La expansión de los universos de Marvel y Star Wars da síntomas de agotamiento.
La tercera temporada de The Mandalorian ha sido el último clavo en el ataúd. El escapismo galáctico de Djin Darin y el pequeño Yoda ofrecía la mezcla perfecta de aventuras, heroísmo y humor: carisma y peripecia, épica y emoción, villanos con cascos molones y séptimo de caballería tronante. Sin embargo, los capítulos emitidos entre marzo y abril han patinado, cayendo en el mayor pecado para una propuesta tan palomitera como nostálgica: arrancar bostezos al respetable.
Con su giro hacia la mística y la política de Mandalore y el ascenso protagónico de Bo-Katan Kryze, la serie de Favreau y Filoni ha traicionado su esencia. La tercera temporada ha necesitado demasiada exposición para telegrafiar sus conflictos, ha perdido ocasionales muy chisposos y se ha tomado tan en serio a sí misma que ha derrapado en la pomposidad; repetir cien veces «este es el camino» devalúa un emblema.

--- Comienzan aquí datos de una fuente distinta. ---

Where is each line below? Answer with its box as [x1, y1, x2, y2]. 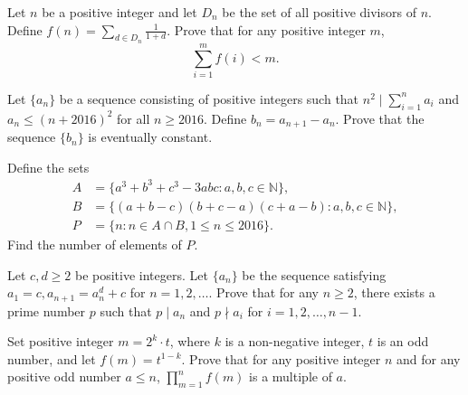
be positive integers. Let [74, 265, 208, 284]
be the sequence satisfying [242, 265, 387, 284]
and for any [396, 349, 461, 368]
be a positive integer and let [42, 3, 197, 21]
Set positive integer [7, 332, 114, 351]
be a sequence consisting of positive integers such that [59, 89, 359, 108]
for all [117, 108, 150, 127]
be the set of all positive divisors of [222, 3, 416, 21]

A los problemas propios de la peripecia de The Mandalorian hay que añadirle los que emanan del ecosistema Star Wars. Una característica de la forma de contar historias contemporánea es su estructura transmedia, reticular, derivada. Hace años que el espectador maneja con soltura el léxico repleto de extranjerismos que define a la expansión narrativa: spin-off, reboot, cross-over, secuela, precuela… De hecho, la estrategia televisiva de Disney+ está construida en torno a los interminables etceteruelas de dos gigantescas y muy rentables franquicias: los superhéroes de la Marvel y el universo de La guerra de las galaxias. Sobre el papel, que tus ficciones nazcan como ramas de esos dos troncos tan frondosos y adorados ostenta la virtud de la familiaridad. Vivimos en la sobreabundancia de la oferta catódica, así que una serie que desarrolla las andanzas de un timador de Asgard (Loki) o ahonda en un enigmático antagonista de la trilogía original (El libro de Bobba Fett) ya tiene parte de la publicidad hecha; el espectador conoce el aroma y sabe qué esperar cuando pulsa el play.

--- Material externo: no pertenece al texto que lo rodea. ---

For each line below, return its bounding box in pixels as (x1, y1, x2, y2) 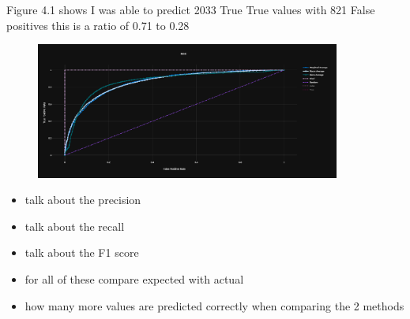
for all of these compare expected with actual (24, 270, 244, 287)
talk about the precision (24, 191, 141, 208)
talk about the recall (24, 217, 125, 234)
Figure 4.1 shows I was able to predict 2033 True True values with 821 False (6, 2, 375, 17)
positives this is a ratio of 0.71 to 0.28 (6, 17, 190, 33)
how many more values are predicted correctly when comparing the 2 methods (24, 297, 404, 313)
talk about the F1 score (24, 244, 139, 261)
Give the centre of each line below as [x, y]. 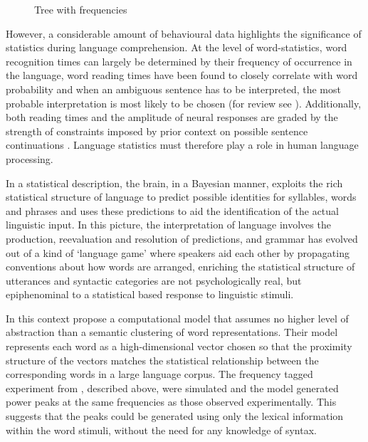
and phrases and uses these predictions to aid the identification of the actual [172, 210]
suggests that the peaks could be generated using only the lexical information [175, 416]
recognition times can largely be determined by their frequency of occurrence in [179, 61]
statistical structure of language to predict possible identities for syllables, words [181, 197]
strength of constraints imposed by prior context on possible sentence [157, 131]
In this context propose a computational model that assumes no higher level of [177, 318]
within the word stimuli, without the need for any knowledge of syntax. [161, 430]
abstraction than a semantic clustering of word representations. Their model [172, 332]

Con todo, la franquicia constituye un arma de doble filo y, al menos creativamente, Disney se ha cortado demasiadas veces con él. Con la desastrosa Kenobi, por ejemplo, se cargó la leyenda del maestro Jedi interpretado por Alec Guinness en los setenta. Willow ha pasado sin pena ni gloria. Bobba Fett era insípida y solo Andor, tras un arranque moroso, ha sabido enlazar con la originalidad y la grandeza anheladas. ¡A ver qué tal funciona la esperada Ahsoka este verano!
En la esquina Marvel del repertorio tampoco ha andado la cosa como para lanzar cohetes: después de un inicio sensacional con WandaVision, la compañía del ratoncito ha patinado tanto con Falcon y el soldado de invierno como con Moon Knight. Propuestas atrevidas como Ms Marvel en lo visual y She-Hulk en lo narrativo no han logrado un impacto multitudinario y habrá que calibrar el recorrido de Hawkeye en futuras entregas. ¿Será la publicitada Secret Invasion —con su reparto de aúpa y su añoranza vengadora— el pelotazo que necesita el universo cinematográfico de Marvel para recuperar la hegemonía? ¿O se quedará en más pirotecnia que sustancia?
El doble filo de las franquicias es, por tanto, el déjà vu. La extenuación de la historia. La sensación de discurrir en círculos alrededor de un relato que no parece permitir ya tanto vuelo. El descenso de calidad y vibración de la tercera temporada de The Mandalorian, hasta ahora buque insignia de la cadena, evidencia un cansancio artístico. Si a esto le sumamos las constantes polémicas en torno a la politización de sus historias y el descenso de 2,5 millones de suscriptores en el primer trimestre de 2023, parece evidente que los ejecutivos de Disney+ han de repensar el rumbo creativo que quieren seguir. Porque, parafraseando el manoseado lema, parece que «este no es el camino». Al menos, no lo es para triunfar en la cruenta guerra del streaming.